When Jay moved to Montana, he became friends with Troy Wester, the ranch manager of Bitterroot Bison.
“I’ve dealt with Jay for a while, and we’re pretty good friends, and he saved some of our bottle babies, and he’s done an awesome job with them,” said Wester.
Together the two went to meet Tonka and decided it would be best if he returned home with McCleary.
“For bison to be happy they really need to be with other bison because they are herd animals and if they’re alone they tend to get in trouble,” said McCleary
Tonka relocated to Victor where he now has a herd of his own.
All of the bison in this herd were bottle fed by humans as babies and bottle fed bison typically cannot be re-introduced to a standard herd.
“He is completely human imprinted so for me to bring him to a herd of bison would not be good for him because we have big 2800 pound bulls and they can pick that out right away,” said Wester.

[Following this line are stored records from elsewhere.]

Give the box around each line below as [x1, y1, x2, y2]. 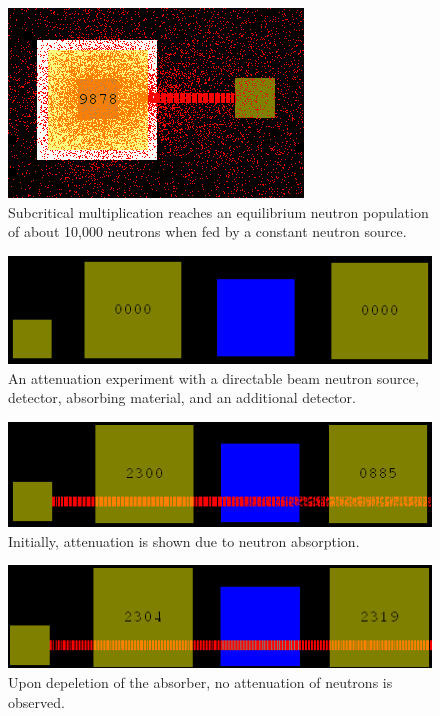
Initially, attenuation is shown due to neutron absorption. [8, 530, 360, 551]
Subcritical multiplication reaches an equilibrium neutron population [8, 201, 429, 222]
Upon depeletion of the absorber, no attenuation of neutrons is [8, 672, 393, 693]
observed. [8, 691, 65, 712]
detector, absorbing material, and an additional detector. [8, 387, 356, 408]
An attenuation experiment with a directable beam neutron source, [8, 367, 419, 388]
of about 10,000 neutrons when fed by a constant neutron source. [8, 221, 407, 242]
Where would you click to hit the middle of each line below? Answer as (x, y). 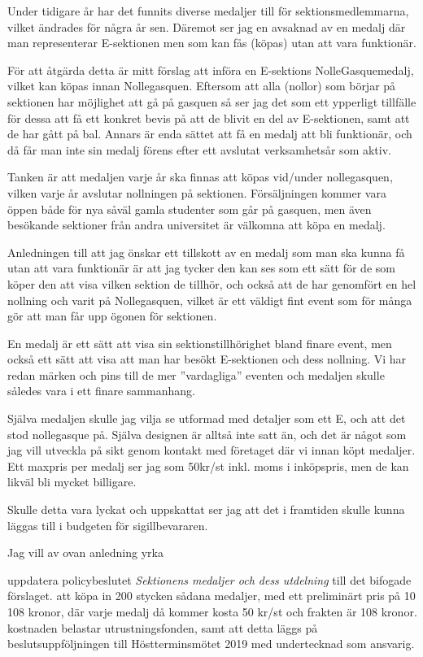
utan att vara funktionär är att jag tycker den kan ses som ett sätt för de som (201, 268)
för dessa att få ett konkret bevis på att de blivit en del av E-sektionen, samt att (209, 117)
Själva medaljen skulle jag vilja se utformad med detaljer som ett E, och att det (207, 418)
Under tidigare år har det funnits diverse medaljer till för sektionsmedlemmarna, (208, 11)
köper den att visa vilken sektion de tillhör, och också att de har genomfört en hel (212, 283)
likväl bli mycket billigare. (72, 482)
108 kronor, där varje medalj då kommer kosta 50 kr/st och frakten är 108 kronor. (212, 611)
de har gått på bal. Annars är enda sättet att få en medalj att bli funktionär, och (210, 134)
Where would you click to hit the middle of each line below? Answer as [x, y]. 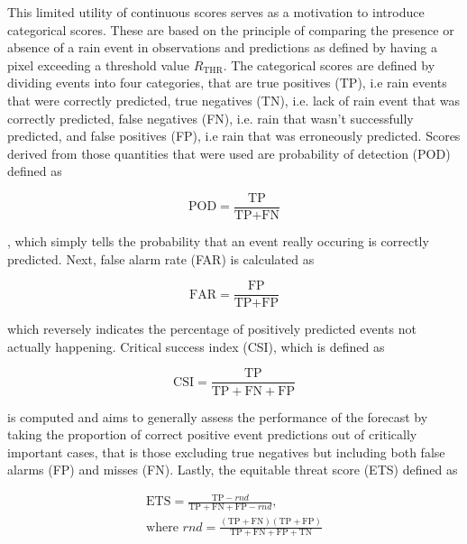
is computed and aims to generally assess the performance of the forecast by [218, 416]
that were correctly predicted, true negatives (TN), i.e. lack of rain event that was [234, 100]
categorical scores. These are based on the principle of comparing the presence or [231, 29]
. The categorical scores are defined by [329, 65]
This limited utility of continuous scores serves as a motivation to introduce [216, 12]
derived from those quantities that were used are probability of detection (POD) [229, 153]
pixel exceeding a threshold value [98, 65]
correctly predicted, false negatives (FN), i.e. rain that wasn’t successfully [211, 118]
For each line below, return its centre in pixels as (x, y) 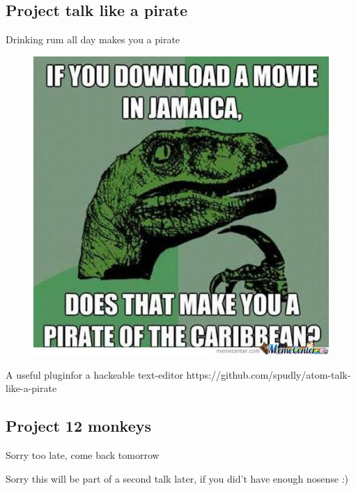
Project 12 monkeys (79, 426)
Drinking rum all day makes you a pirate (93, 39)
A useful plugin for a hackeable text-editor (94, 374)
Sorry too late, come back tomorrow (83, 455)
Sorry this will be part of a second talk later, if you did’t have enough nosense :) (177, 478)
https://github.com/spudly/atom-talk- (269, 374)
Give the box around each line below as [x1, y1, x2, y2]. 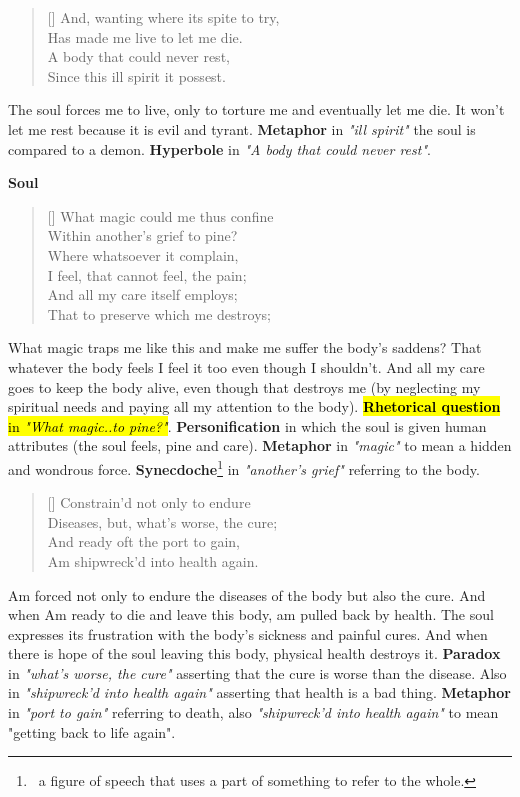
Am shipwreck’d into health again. [47, 550, 259, 571]
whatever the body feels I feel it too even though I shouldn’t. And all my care [8, 356, 485, 377]
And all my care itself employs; [47, 284, 238, 305]
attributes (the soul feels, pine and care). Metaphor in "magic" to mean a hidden [8, 435, 512, 456]
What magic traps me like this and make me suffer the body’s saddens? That [8, 337, 482, 358]
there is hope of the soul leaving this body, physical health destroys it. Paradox [8, 643, 501, 664]
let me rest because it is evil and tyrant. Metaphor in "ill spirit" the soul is [8, 118, 476, 139]
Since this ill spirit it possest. [47, 65, 226, 86]
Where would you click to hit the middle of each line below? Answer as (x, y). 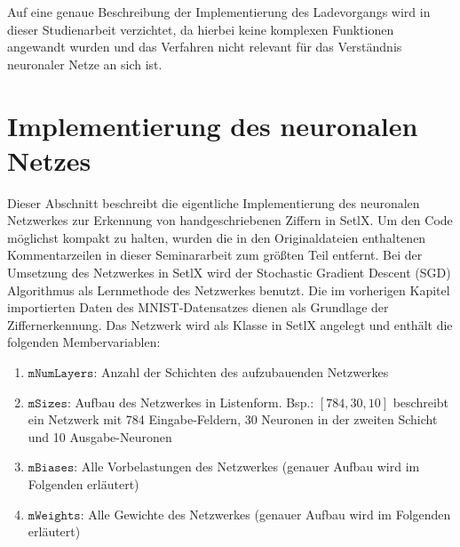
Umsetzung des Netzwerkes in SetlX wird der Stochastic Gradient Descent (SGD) (229, 273)
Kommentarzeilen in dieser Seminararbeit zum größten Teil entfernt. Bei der (215, 255)
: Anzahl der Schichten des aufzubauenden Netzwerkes (241, 372)
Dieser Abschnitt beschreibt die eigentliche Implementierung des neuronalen (214, 202)
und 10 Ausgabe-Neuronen (100, 436)
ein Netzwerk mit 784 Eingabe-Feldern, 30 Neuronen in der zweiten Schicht (233, 419)
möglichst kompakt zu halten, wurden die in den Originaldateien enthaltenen (217, 237)
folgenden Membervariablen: (84, 342)
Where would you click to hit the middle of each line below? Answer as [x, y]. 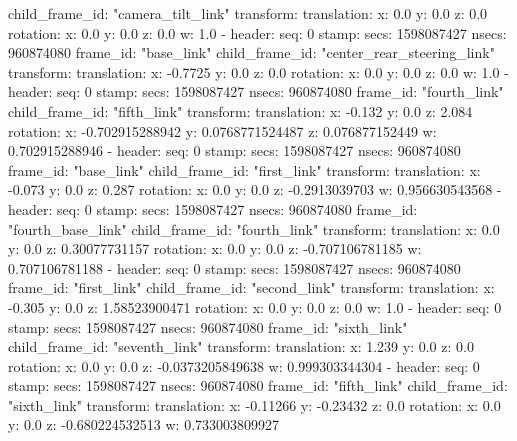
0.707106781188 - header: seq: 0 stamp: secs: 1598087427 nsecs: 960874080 [234, 267]
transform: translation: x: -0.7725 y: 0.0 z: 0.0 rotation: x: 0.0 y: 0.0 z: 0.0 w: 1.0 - [258, 71]
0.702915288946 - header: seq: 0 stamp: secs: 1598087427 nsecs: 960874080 [234, 150]
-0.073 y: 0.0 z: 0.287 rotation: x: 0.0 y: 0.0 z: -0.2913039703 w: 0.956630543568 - [255, 189]
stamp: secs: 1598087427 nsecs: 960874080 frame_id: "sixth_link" [208, 326]
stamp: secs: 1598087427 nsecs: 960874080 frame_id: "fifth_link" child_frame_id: [258, 385]
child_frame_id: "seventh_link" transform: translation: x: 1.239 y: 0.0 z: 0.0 [241, 346]
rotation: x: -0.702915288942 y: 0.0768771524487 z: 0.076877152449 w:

Tonka fits in well with this band of misfits.
“He’s adjusted perfectly. I mean when he first came he came running in, and we didn’t separate them or anything like that. Just let them run around,” McCleary said.
“And the female that was here just a second ago is kind of like his girlfriend now. She was just chasing him all over. He’s the new head honcho here,” he added.
Though Tonka has a happy new home there’s a lot to keep in mind if you’re considering bringing in a bison into the family.
“I get a lot of calls from people that want to buy one or two bison, and I don’t sell one or two bison. I only sell five at a time now because I’ve had problems with one or two,” Wester said.
“Little things they don’t think about is like how much land they need. You know when they get bigger they eat 25 pounds of grass a day,” he continued.
“I mean, they can be aggressive and dangerous you know, and that’s just their mentality they’re just a protective, they protect the herd that’s why they are that way.”